● WORK TASK
Starting at the line that contains "Web page text", quote every line through the end of the entries, word for word, skipping the pictures.

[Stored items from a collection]
____________________

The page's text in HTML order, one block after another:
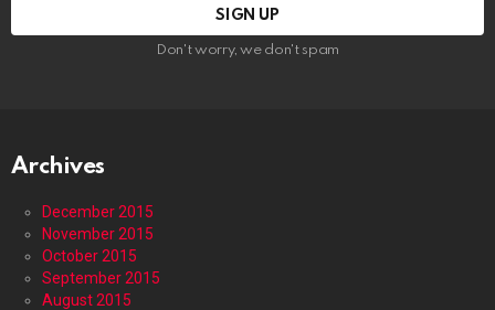
Don't worry, we don't spam
Archives
December 2015
November 2015
October 2015
September 2015
August 2015
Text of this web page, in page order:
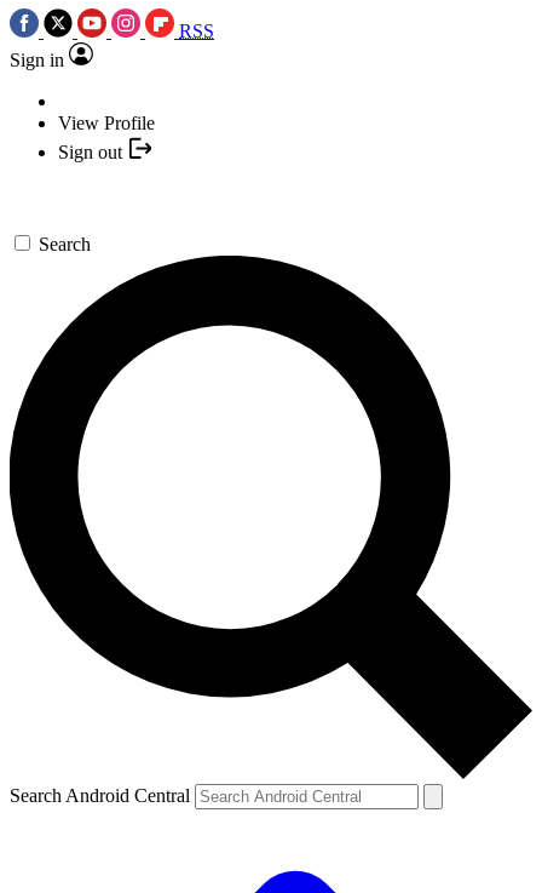
RSS
Sign in
View Profile
Sign out
Search
Search Android Central
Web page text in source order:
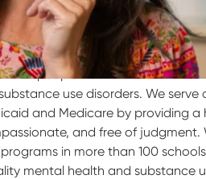
people from all walks of life
use disorders. We serve
and Medicare by providing a
and free of judgment.
in more than 100
mental health and substance
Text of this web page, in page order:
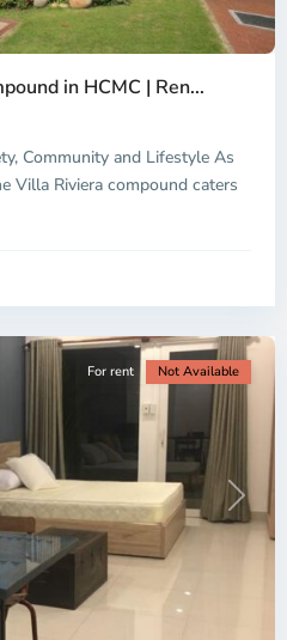
in HCMC | Ren...
Community and Lifestyle As
Villa Riviera compound caters
Next
For rent Not Available

____________________

● WRITTEN SOLUTION
Web page text in source order:
people from all walks of life
use disorders. We serve
and Medicare by providing a
and free of judgment.
in more than 100
mental health and substance
Text of this web page, in page order:
in HCMC | Ren...
Community and Lifestyle As
Villa Riviera compound caters
Next
For rent Not Available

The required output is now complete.